Being concerned for managing the NPAs in the present crisis phase, many therapeutic efforts have already been made by the Regulator for recognising the true picture of NPAs in the bank books and to provide for the same such as Asset Quality Review was initiated (April 2015), the Indradhanush Programme was pioneered by Government of India (August 2015), to strengthen the process of appointment of top management in the PSBs, a Bank Board Bureau (BBB) was set up (April 2016). The government has also started the process of mergers of weak banks into strong banks and formed Insolvency and Bankruptcy Code-2016, to accelerate the exercise of recovering the debts from insolvent and bankrupt corporate houses (Sengupta & Vardhan, 2017). However, it was found that the execution processes are filled with many weaknesses as the banks try to defer the recovery process and depend more upon regulatory concessions.

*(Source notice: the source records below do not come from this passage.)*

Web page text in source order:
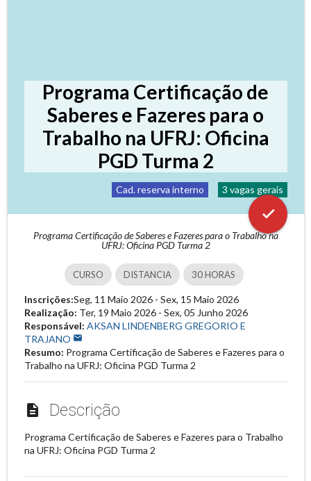
Programa Certificação de
Saberes e Fazeres para o
Trabalho na UFRJ: Oficina
PGD Turma 2
3 vagas gerais
Cad. reserva interno
check
Programa Certificação de Saberes e Fazeres para o Trabalho na
UFRJ: Oficina PGD Turma 2
CURSO DISTANCIA 30 HORAS
Inscrições:Seg, 11 Maio 2026 - Sex, 15 Maio 2026
Realização: Ter, 19 Maio 2026 - Sex, 05 Junho 2026
Responsável: AKSAN LINDENBERG GREGORIO E
TRAJANO mail
Resumo: Programa Certificação de Saberes e Fazeres para o
Trabalho na UFRJ: Oficina PGD Turma 2
description Descrição
Programa Certificação de Saberes e Fazeres para o Trabalho
na UFRJ: Oficina PGD Turma 2
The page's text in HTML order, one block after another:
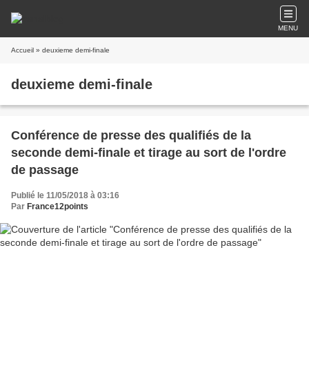
MENU
Accueil » deuxieme demi-finale
deuxieme demi-finale
Conférence de presse des qualifiés de la
seconde demi-finale et tirage au sort de l'ordre
de passage
Publié le 11/05/2018 à 03:16
Par France12points
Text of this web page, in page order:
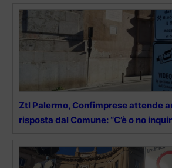
Ztl Palermo, Confimprese attende
risposta dal Comune: “C’è o no
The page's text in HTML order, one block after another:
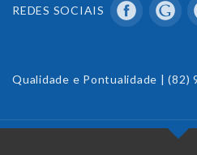
REDES SOCIAIS
Qualidade e Pontualidade | (82)
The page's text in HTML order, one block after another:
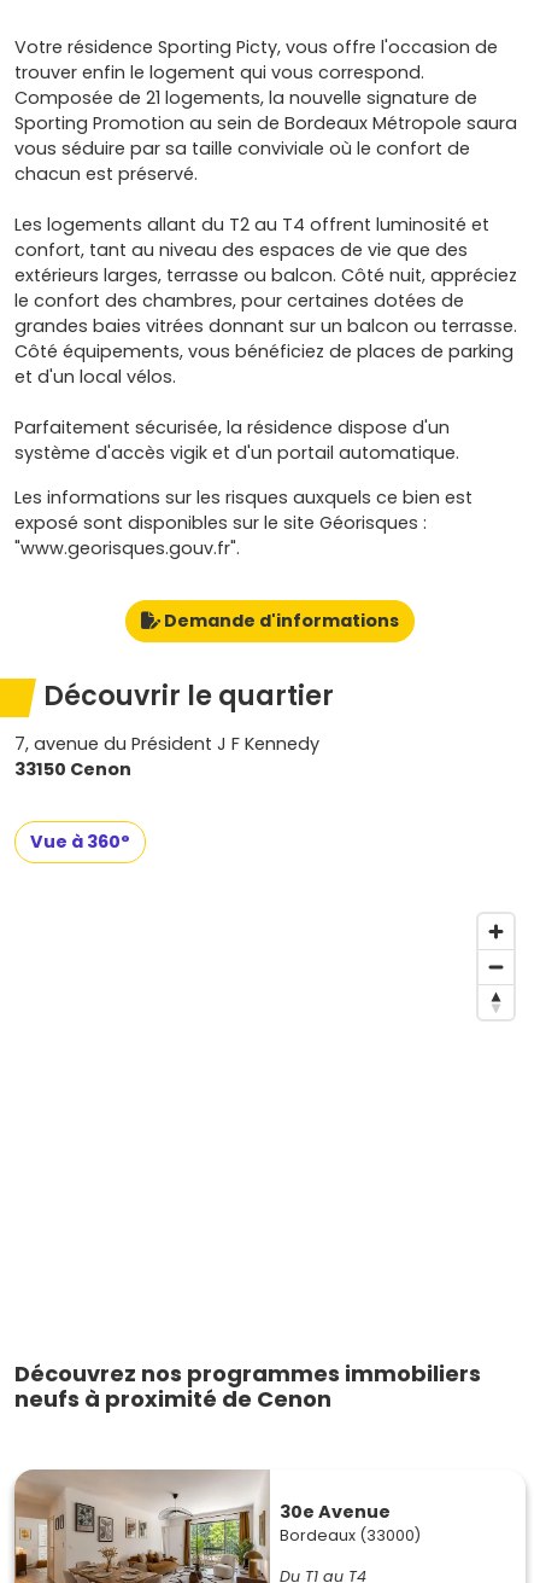
Votre résidence Sporting Picty, vous offre l'occasion de
trouver enfin le logement qui vous correspond.
Composée de 21 logements, la nouvelle signature de
Sporting Promotion au sein de Bordeaux Métropole saura
vous séduire par sa taille conviviale où le confort de
chacun est préservé.
Les logements allant du T2 au T4 offrent luminosité et
confort, tant au niveau des espaces de vie que des
extérieurs larges, terrasse ou balcon. Côté nuit, appréciez
le confort des chambres, pour certaines dotées de
grandes baies vitrées donnant sur un balcon ou terrasse.
Côté équipements, vous bénéficiez de places de parking
et d'un local vélos.
Parfaitement sécurisée, la résidence dispose d'un
système d'accès vigik et d'un portail automatique.
Les informations sur les risques auxquels ce bien est
exposé sont disponibles sur le site Géorisques :
"www.georisques.gouv.fr".
Demande d'informations
Découvrir le quartier
7, avenue du Président J F Kennedy
33150 Cenon
Vue à 360°
Découvrez nos programmes immobiliers
neufs à proximité de Cenon
30e Avenue
Bordeaux (33000)
Du T1 au T4
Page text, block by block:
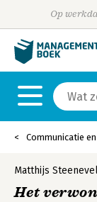
Op
Communicatie
Matthijs
Het
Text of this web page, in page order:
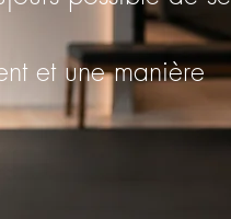
et une manière
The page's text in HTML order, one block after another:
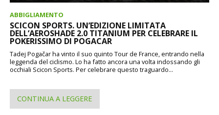
ABBIGLIAMENTO
SCICON SPORTS. UN’EDIZIONE LIMITATA
DELL’AEROSHADE 2.0 TITANIUM PER CELEBRARE IL
POKERISSIMO DI POGACAR
Tadej Pogačar ha vinto il suo quinto Tour de France, entrando nella
leggenda del ciclismo. Lo ha fatto ancora una volta indossando gli
occhiali Scicon Sports. Per celebrare questo traguardo...
CONTINUA A LEGGERE
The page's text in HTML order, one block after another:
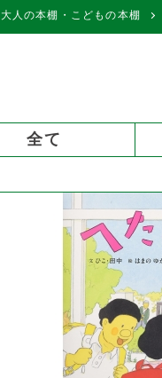
大人の本棚・こどもの本棚
全て
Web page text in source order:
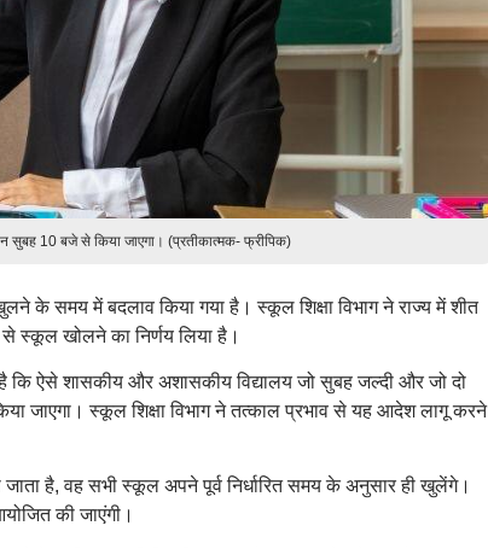
सुबह 10 बजे से किया जाएगा। (प्रतीकात्मक- फ्रीपिक)
के समय में बदलाव किया गया है। स्कूल शिक्षा विभाग ने राज्य में शीत
खोलने का निर्णय लिया है।
कि ऐसे शासकीय और अशासकीय विद्यालय जो सुबह जल्दी और जो दो
जाएगा। स्कूल शिक्षा विभाग ने तत्काल प्रभाव से यह आदेश लागू करने
है, वह सभी स्कूल अपने पूर्व निर्धारित समय के अनुसार ही खुलेंगे।
की जाएंगी।
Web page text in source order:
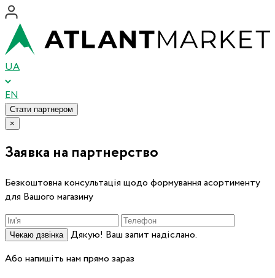
UA
EN
Стати партнером
×
Заявка на партнерство
Безкоштовна консультація щодо формування асортименту
для Вашого магазину
Чекаю дзвінка
Дякую! Ваш запит надіслано.
Або напишіть нам прямо зараз
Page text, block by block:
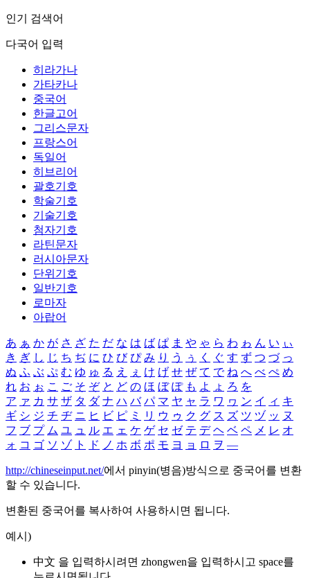
인기 검색어
다국어 입력
히라가나
가타카나
중국어
한글고어
그리스문자
프랑스어
독일어
히브리어
괄호기호
학술기호
기술기호
첨자기호
라틴문자
러시아문자
단위기호
일반기호
로마자
아랍어
あ ぁ か が さ ざ た だ な は ば ぱ ま や ゃ ら わ ゎ ん い ぃ
き ぎ し じ ち ぢ に ひ び ぴ み り う ぅ く ぐ す ず つ づ っ
ぬ ふ ぶ ぷ む ゆ ゅ る え ぇ け げ せ ぜ て で ね へ べ ぺ め
れ お ぉ こ ご そ ぞ と ど の ほ ぼ ぽ も よ ょ ろ を
ア ァ カ サ ザ タ ダ ナ ハ バ パ マ ヤ ャ ラ ワ ヮ ン イ ィ キ
ギ シ ジ チ ヂ ニ ヒ ビ ピ ミ リ ウ ゥ ク グ ス ズ ツ ヅ ッ ヌ
フ ブ プ ム ユ ュ ル エ ェ ケ ゲ セ ゼ テ デ ヘ ベ ペ メ レ オ
ォ コ ゴ ソ ゾ ト ド ノ ホ ボ ポ モ ヨ ョ ロ ヲ ―
http://chineseinput.net/에서 pinyin(병음)방식으로 중국어를 변환
할 수 있습니다.
변환된 중국어를 복사하여 사용하시면 됩니다.
예시)
中文 을 입력하시려면 zhongwen을 입력하시고 space를
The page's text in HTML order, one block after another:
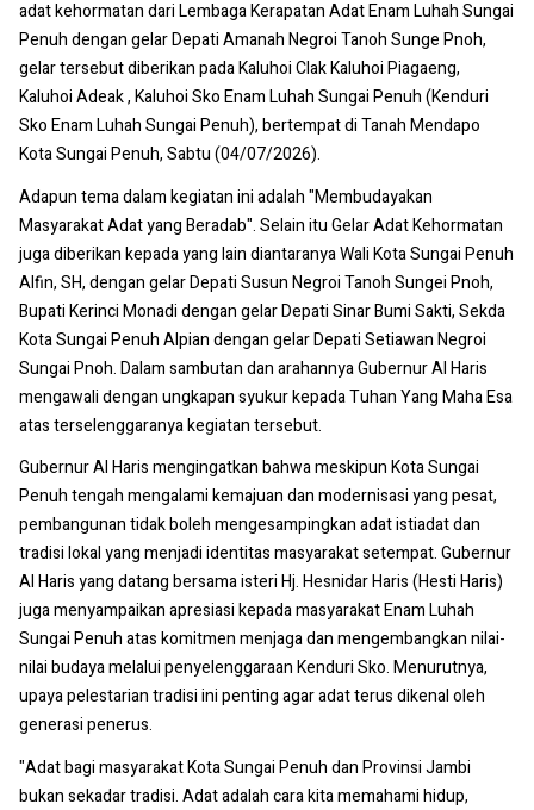
adat kehormatan dari Lembaga Kerapatan Adat Enam Luhah Sungai
Penuh dengan gelar Depati Amanah Negroi Tanoh Sunge Pnoh,
gelar tersebut diberikan pada Kaluhoi Clak Kaluhoi Piagaeng,
Kaluhoi Adeak , Kaluhoi Sko Enam Luhah Sungai Penuh (Kenduri
Sko Enam Luhah Sungai Penuh), bertempat di Tanah Mendapo
Kota Sungai Penuh, Sabtu (04/07/2026).
Adapun tema dalam kegiatan ini adalah "Membudayakan
Masyarakat Adat yang Beradab". Selain itu Gelar Adat Kehormatan
juga diberikan kepada yang lain diantaranya Wali Kota Sungai Penuh
Alfin, SH, dengan gelar Depati Susun Negroi Tanoh Sungei Pnoh,
Bupati Kerinci Monadi dengan gelar Depati Sinar Bumi Sakti, Sekda
Kota Sungai Penuh Alpian dengan gelar Depati Setiawan Negroi
Sungai Pnoh. Dalam sambutan dan arahannya Gubernur Al Haris
mengawali dengan ungkapan syukur kepada Tuhan Yang Maha Esa
atas terselenggaranya kegiatan tersebut.
Gubernur Al Haris mengingatkan bahwa meskipun Kota Sungai
Penuh tengah mengalami kemajuan dan modernisasi yang pesat,
pembangunan tidak boleh mengesampingkan adat istiadat dan
tradisi lokal yang menjadi identitas masyarakat setempat. Gubernur
Al Haris yang datang bersama isteri Hj. Hesnidar Haris (Hesti Haris)
juga menyampaikan apresiasi kepada masyarakat Enam Luhah
Sungai Penuh atas komitmen menjaga dan mengembangkan nilai-
nilai budaya melalui penyelenggaraan Kenduri Sko. Menurutnya,
upaya pelestarian tradisi ini penting agar adat terus dikenal oleh
generasi penerus.
"Adat bagi masyarakat Kota Sungai Penuh dan Provinsi Jambi
bukan sekadar tradisi. Adat adalah cara kita memahami hidup,
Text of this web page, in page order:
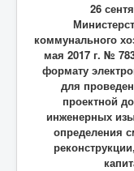
26
коммунального
мая 2017 г. №
формату
для
проектной
инженерных
определения
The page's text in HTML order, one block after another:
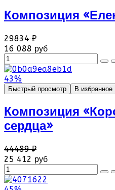
Композиция
29834 ₽
16 088 руб
43%
Быстрый просмотр В избранное
Композиция
сердца»
44489 ₽
25 412 руб

The recent Global Financial Crisis has ignited a curiosity in recognising the drivers of NPLs across the world and managing the same. NPLs have been quoted with the name of ‘financial pollution’, in various studies, because of their unpredictable economic consequences and researchers have proposed to incorporate an early alert mechanism for the incipient financial crisis scenario (Barseghyan, 2010; Gonzales-Hermosillo, 1999; Zeng, 2012). Different distressed debt cycles have been faced by varied economies and a probe has been made both in macro-economic as well as bank-specific factors of NPLs. As demonstrated in Table 2, some studies have exclusively investigated the single category of probable determinants of NPLs (Al-Khazali & Mirzaei, 2017; Beck et al., 2015; Jimenez & Saurina, 2006; Keeton & Morris, 1987; Khan et al., 2020; Klein, 2013; Lee & Rosenkranz, 2020; Nkusu, 2011; Podpiera & Weill, 2008). On the other hand, some studies have focused on the interaction between systemic (macroeconomic) and idiosyncratic (bank-specific) factors to draw an exhaustive picture of NPLs (Arpa et al., 2001; Fofack, 2005; Ghosh, 2015; Louzis et al., 2012; Makri et al., 2014; Pain, 2003; Salas & Saurina, 2002).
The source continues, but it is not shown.